Predicting bad SAP performance (Part 3)

After I was clearer on my goal: Predicting a general performance issue (i.e. an incident which is so severe that it will get noticed by almost all users), I can now begin to get more technical.

The most fundamental decision is about the data source. Where do I get reliable data about my SAP systems? In fact, the requirements are pretty high. The input data should be:

  • high quality/accuracy
  • high quantity
  • low latency
  • high diversity (ideally a mix of SAP, database, OS, SAN and LAN measurements)

In my case, the decision was quite easy. The SAP systems get monitored by SAP Focused Run, so simple diagnostics agents were already providing performance metrics about the managed SAP systems to a central database.
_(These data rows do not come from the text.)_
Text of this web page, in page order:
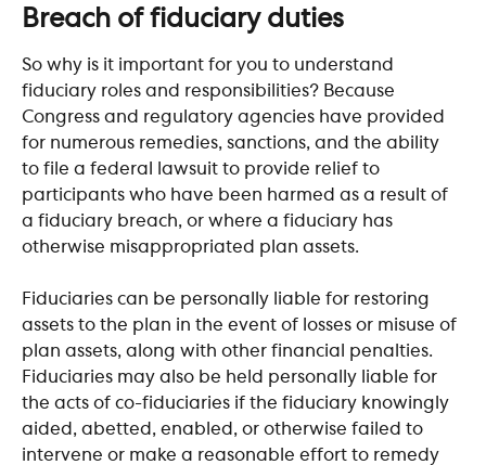
Breach of fiduciary duties
So why is it important for you to understand
fiduciary roles and responsibilities? Because
Congress and regulatory agencies have provided
for numerous remedies, sanctions, and the ability
to file a federal lawsuit to provide relief to
participants who have been harmed as a result of
a fiduciary breach, or where a fiduciary has
otherwise misappropriated plan assets.
Fiduciaries can be personally liable for restoring
assets to the plan in the event of losses or misuse of
plan assets, along with other financial penalties.
Fiduciaries may also be held personally liable for
the acts of co-fiduciaries if the fiduciary knowingly
aided, abetted, enabled, or otherwise failed to
intervene or make a reasonable effort to remedy
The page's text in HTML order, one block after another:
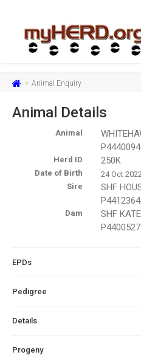
Animal Enquiry
Animal Details
Animal
Herd ID 250K
Date of Birth
24 Oct
Sire
SHF
Dam
SHF
EPDs
Pedigree
Details
Progeny
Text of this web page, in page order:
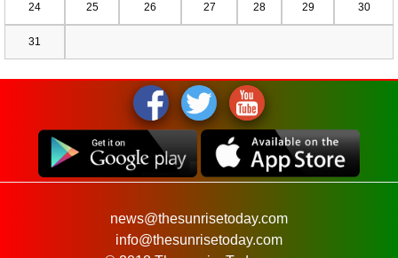
24 25 26 27 28 29 30
31
news@thesunrisetoday.com
info@thesunrisetoday.com
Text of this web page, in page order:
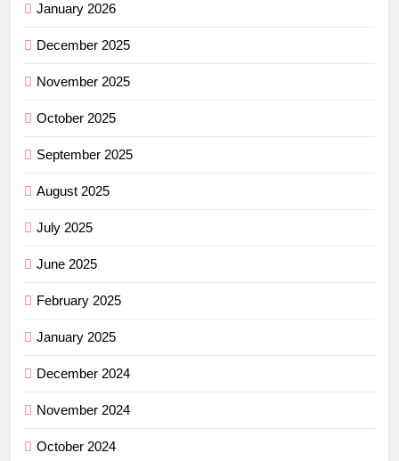
January 2026
December 2025
November 2025
October 2025
September 2025
August 2025
July 2025
June 2025
February 2025
January 2025
December 2024
November 2024
October 2024
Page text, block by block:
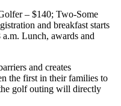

While FRUN provides various metrics, the diversity is somewhat limited, focusing on SAP and HANA metrics. The biggest obstacle was the retention time. In our case, the Focused Run system kept the data only for 30 days, so I needed to extract them to a local database with a higher retention time.

The central data store of Focused Run is the table MAI_UDM_STORE. It contains the actual performance measurements, together with other monitoring observations. Column CATEGORY of the table MAI_UDM_STORE lists:

  • PERFORM (this is the  data I am interested in)
  • SELFMON (error messages from the monitoring agents or FRUN)
  • AVAIL (availability measurements)
  • EXCEPTIONS (error messages from the monitored SAP systems)
  • CONFIGURE (detection of misconfigurations)

In typical SAP fashion, the data of the table is not in 3rd normal form, and requires some auxiliary tables to make it readable. In the end, I had to join 6 tables to get some human-readable output:

  • MAI_UDM_STORE (raw data, still containing various generated IDs)
  • ACCONTEXTDIR (contains the actual SAP SID)
  • ACEVENTDIR (contains the event names)
  • ACMETRICDIR (contains the metric names)
  • MAI_UDM_PATHS (contains details about the monitoring trees in FRUN)
  • HDB_METRIC_VALID (required only for the HANA metrics, to retrieve a description for them)

The SAP FRUN system is used primarily for monitoring our SAP systems, so I was not allowed to put any additional workload onto it. Luckily, a lightweight HANA-to-HANA database interface was easy to create, and I could replicate my desired data to another HANA database for analysis. Each calendar day about 2 GB of data gets transferred, just shy of 200 million rows.

Luckily, I am a data engineer, so creating that data flow was not very difficult. Now my repository starts filling and I can continue with analyzing the stash next.